■ **PROBLEM STATEMENT**
Filter out all lines without the word "system" from the data below, please, and copy the rest.

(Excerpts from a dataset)
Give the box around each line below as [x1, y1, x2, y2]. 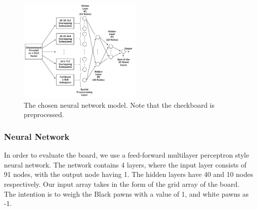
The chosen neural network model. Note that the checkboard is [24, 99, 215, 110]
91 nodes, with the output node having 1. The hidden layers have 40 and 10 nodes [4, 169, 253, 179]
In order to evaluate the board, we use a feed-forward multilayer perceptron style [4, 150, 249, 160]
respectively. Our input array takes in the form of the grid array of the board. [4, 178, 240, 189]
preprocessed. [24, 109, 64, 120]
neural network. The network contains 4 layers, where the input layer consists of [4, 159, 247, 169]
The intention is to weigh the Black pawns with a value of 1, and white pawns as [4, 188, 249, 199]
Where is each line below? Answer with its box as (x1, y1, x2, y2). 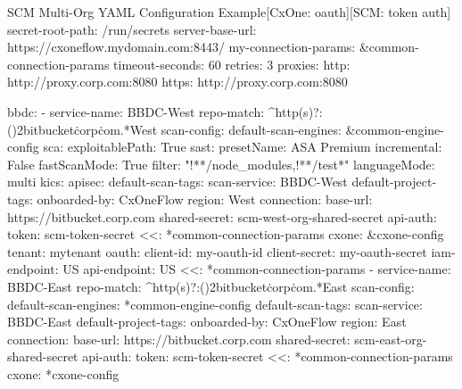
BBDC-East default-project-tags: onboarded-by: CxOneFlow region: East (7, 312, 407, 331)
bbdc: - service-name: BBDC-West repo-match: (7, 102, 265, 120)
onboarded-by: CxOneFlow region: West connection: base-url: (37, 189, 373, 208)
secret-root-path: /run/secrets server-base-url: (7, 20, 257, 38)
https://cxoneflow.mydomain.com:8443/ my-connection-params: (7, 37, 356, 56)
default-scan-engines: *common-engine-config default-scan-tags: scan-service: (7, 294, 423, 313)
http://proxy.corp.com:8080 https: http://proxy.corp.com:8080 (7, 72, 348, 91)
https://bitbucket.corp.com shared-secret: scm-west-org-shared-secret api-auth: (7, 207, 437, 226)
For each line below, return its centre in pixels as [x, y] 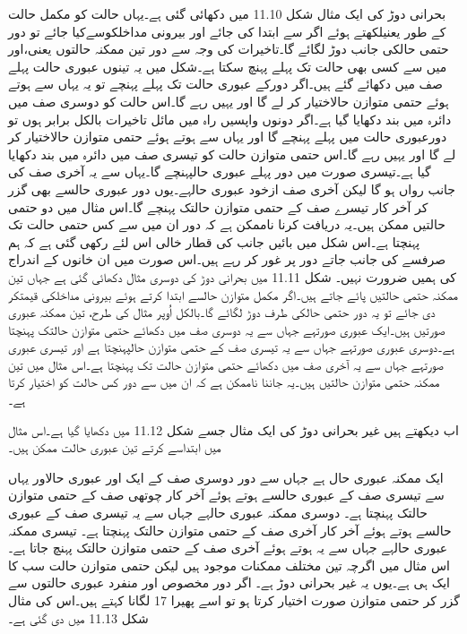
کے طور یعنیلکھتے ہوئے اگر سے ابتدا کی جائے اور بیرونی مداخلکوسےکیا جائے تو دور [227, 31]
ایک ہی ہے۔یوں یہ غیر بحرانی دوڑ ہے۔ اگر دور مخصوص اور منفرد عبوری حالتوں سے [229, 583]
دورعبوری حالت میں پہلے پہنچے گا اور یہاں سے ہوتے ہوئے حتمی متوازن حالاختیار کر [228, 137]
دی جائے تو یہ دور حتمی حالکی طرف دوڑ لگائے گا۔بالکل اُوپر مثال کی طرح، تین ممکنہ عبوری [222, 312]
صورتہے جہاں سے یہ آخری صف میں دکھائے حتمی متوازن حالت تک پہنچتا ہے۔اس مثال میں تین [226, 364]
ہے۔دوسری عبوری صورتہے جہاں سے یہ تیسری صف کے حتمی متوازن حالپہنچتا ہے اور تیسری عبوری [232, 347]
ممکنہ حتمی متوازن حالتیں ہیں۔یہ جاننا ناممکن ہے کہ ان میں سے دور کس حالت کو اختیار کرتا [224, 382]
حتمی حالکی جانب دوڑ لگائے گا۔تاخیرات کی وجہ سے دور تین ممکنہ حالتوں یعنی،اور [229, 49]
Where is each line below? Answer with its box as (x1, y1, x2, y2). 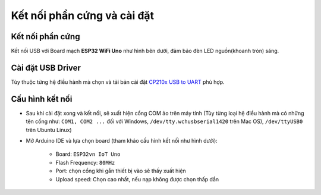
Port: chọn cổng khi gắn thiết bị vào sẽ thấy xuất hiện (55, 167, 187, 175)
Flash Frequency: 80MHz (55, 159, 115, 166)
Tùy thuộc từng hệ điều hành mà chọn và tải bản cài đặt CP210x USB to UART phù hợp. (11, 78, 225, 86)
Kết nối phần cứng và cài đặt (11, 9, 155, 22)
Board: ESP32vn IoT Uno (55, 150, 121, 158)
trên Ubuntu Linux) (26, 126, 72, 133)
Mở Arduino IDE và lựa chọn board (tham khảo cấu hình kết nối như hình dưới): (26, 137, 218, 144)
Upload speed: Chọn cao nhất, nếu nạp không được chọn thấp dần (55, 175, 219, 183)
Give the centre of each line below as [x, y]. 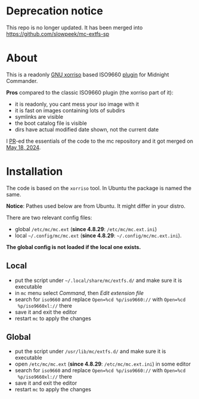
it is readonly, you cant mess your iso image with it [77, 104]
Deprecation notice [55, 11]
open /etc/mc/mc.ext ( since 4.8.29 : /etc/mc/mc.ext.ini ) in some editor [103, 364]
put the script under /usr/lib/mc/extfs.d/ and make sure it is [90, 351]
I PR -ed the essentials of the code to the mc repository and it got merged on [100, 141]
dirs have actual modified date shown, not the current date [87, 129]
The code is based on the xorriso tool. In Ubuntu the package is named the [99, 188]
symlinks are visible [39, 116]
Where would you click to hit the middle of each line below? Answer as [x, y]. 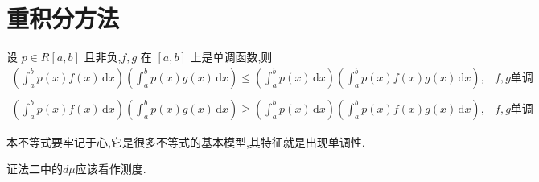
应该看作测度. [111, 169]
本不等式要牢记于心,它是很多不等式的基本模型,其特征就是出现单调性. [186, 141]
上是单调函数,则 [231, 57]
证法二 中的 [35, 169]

...

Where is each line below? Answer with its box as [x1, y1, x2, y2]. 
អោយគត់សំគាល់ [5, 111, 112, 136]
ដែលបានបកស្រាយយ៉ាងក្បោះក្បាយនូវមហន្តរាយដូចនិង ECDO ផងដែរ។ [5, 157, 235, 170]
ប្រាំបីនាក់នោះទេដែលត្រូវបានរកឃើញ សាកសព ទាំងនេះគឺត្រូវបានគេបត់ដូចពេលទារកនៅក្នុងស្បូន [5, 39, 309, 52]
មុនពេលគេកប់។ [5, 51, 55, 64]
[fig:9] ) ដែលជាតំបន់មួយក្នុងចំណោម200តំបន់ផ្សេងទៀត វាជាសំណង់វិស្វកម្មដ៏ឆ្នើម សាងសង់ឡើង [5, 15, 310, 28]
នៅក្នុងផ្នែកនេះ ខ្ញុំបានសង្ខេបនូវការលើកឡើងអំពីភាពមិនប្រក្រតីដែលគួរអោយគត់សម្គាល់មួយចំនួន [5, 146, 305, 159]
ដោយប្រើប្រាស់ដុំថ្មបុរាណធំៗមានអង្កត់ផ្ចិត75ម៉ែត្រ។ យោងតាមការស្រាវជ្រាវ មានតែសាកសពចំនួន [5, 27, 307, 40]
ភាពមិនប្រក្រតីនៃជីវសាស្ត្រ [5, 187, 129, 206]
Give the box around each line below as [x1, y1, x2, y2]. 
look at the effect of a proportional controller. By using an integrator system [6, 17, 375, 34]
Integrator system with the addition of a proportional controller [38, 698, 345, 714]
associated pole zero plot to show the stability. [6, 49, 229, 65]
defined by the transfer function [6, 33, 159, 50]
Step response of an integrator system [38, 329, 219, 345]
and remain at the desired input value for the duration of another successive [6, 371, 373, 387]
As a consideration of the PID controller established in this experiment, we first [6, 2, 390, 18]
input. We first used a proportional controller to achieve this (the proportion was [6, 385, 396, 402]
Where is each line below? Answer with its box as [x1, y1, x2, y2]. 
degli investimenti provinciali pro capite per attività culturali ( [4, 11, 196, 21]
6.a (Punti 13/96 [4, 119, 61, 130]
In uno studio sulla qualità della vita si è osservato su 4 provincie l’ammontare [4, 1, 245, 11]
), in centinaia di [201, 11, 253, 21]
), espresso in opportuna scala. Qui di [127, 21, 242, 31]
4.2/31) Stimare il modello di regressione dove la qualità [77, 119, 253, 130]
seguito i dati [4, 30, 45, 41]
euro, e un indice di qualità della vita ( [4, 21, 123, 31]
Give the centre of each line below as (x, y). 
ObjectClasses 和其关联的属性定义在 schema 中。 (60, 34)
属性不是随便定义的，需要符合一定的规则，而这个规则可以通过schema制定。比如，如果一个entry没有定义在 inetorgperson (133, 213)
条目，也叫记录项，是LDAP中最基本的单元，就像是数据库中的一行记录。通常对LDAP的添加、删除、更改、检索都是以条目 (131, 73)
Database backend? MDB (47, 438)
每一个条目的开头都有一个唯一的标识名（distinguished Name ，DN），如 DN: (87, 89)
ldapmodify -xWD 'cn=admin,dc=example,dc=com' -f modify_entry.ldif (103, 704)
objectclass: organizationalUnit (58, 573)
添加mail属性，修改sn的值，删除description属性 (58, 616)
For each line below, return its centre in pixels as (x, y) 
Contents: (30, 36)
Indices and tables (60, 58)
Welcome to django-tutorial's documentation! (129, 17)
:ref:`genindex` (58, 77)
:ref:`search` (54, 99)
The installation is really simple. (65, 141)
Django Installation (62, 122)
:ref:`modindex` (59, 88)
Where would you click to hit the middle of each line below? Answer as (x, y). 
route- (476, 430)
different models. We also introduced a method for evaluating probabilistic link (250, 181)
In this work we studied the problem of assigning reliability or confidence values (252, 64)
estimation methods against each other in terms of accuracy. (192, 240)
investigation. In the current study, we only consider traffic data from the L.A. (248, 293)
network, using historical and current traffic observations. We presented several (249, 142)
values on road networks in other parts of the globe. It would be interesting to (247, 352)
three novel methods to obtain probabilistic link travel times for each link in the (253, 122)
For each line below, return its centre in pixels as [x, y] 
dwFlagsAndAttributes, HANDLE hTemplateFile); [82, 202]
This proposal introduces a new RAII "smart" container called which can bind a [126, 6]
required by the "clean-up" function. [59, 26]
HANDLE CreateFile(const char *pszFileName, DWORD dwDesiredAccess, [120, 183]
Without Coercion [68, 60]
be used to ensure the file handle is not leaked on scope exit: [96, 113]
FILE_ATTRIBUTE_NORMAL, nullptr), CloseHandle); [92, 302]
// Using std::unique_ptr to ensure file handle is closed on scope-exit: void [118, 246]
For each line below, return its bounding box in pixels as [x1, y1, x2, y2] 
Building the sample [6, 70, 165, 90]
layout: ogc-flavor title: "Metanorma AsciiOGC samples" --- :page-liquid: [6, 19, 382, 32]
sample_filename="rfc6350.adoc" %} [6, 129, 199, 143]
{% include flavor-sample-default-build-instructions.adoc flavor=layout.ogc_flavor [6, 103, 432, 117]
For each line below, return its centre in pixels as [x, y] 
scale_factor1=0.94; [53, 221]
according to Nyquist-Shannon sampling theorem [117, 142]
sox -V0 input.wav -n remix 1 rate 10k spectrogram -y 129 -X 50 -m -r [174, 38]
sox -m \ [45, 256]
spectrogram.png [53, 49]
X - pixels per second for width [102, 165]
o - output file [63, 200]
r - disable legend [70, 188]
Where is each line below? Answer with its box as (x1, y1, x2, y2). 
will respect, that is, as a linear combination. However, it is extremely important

■ **SOLUTION FOR THIS TASK**
look at the effect of a proportional controller. By using an integrator system [6, 17, 375, 34]
Integrator system with the addition of a proportional controller [38, 698, 345, 714]
Step response of an integrator system [38, 329, 219, 345]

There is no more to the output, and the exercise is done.